He didn’t know about Jax’s and my non-date in New York this summer, and now was probably the worst time to tell him about it.

“You went on a date with Jax?”

“No. Jax stood me up.”

“But you were going to go on a date with him?”

“No. Not a date, because Jax is just a friend, and he knows you’re my boyfriend.”

“But you were going to hang out with him in New York?”

“Yes.” I couldn’t deny it now.

“You were texting me every day, and you never said anything about your mother fixing you up on a date.”

“Because you’d get mad about it, and there was nothing I could do to get out of it.”

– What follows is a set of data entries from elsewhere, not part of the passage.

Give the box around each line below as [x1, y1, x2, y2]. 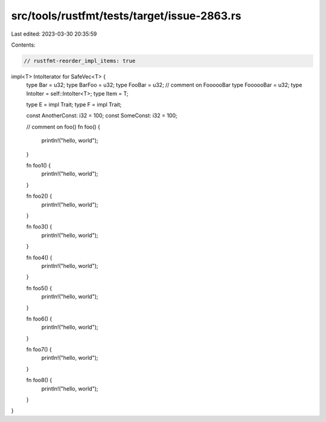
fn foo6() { [26, 315, 53, 322]
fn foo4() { [26, 254, 53, 261]
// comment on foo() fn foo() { [26, 123, 101, 130]
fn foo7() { [26, 346, 52, 353]
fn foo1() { [26, 162, 51, 169]
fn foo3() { [26, 223, 53, 230]
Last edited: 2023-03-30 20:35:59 [11, 30, 97, 37]
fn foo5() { [26, 284, 53, 291]
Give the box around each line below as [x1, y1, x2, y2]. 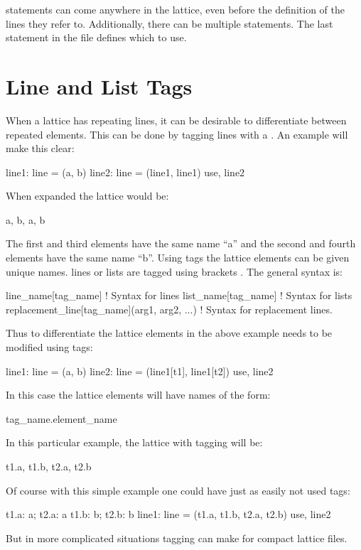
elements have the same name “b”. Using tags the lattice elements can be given [6, 250, 350, 265]
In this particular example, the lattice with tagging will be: [6, 435, 263, 450]
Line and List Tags [6, 71, 193, 100]
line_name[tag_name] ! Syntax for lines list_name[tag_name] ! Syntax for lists [6, 288, 352, 303]
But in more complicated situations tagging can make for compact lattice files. [6, 530, 347, 545]
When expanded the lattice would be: [6, 188, 169, 203]
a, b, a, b [6, 212, 45, 227]
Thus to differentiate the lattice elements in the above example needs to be [6, 325, 333, 340]
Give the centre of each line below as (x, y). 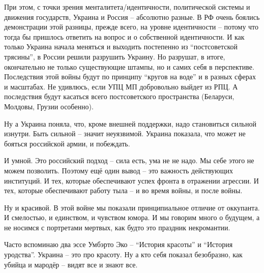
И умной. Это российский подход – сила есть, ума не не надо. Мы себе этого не (129, 160)
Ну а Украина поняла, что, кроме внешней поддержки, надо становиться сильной (130, 123)
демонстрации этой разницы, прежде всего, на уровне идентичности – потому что (131, 27)
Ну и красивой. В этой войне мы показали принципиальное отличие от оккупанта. (132, 207)
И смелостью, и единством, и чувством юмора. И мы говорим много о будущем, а (132, 217)
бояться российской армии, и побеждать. (67, 143)
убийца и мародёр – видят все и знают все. (71, 264)
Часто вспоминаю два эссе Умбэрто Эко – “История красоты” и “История (119, 244)
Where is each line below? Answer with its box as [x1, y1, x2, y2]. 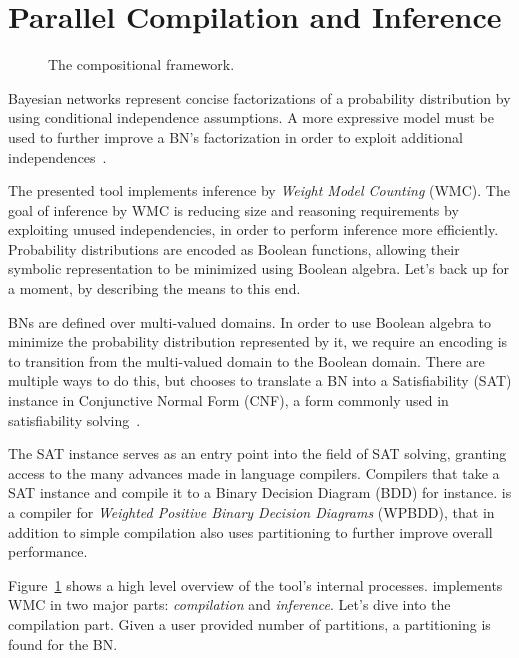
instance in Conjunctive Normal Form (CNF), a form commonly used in [8, 390, 449, 411]
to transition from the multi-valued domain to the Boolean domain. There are [8, 350, 485, 371]
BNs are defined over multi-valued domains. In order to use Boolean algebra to [8, 311, 492, 332]
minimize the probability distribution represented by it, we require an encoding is [8, 331, 508, 352]
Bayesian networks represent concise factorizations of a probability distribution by [8, 87, 511, 108]
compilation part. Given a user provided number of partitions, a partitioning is [8, 613, 491, 634]
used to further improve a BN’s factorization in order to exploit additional [8, 126, 463, 147]
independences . [8, 146, 107, 167]
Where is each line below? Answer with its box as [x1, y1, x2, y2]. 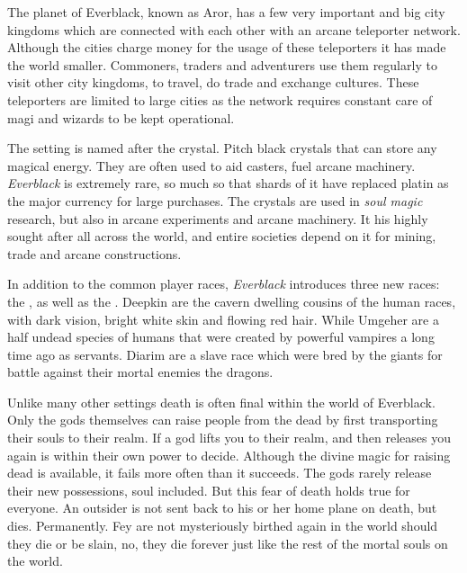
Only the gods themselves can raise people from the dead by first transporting [7, 410, 438, 429]
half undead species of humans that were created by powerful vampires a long [7, 327, 435, 346]
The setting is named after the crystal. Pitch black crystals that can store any [7, 139, 437, 157]
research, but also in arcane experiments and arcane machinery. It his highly [7, 209, 428, 228]
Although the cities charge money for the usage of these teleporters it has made [7, 38, 446, 57]
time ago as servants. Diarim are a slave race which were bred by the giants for [7, 345, 443, 363]
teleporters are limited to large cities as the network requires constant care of [7, 90, 433, 109]
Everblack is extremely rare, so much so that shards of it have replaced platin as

“You could’ve told your mother no.”

“Like my mother listens when I say no. Fighting with her accomplishes nothing. Fighting with you would’ve accomplished nothing. And Jax didn’t even show up, so it never mattered anyway.”

Chris pushed away from the table.

“I’m sorry I didn’t tell you. But I’m telling you about seeing Jax at Christmas.”

“I don’t know why. You’re going to do whatever you want. You don’t care what I think.” He stood and walked toward the doors.

“Chris?” Was he leaving me in the ice cream parlor?

A blast of cool air, and Chris was gone.

Yep, he’d left me.

I sat, stunned. I’d known Chris wouldn’t like me going over to Jax’s, but I hadn’t expected this kind of fight. And I definitely never expected him to abandon me.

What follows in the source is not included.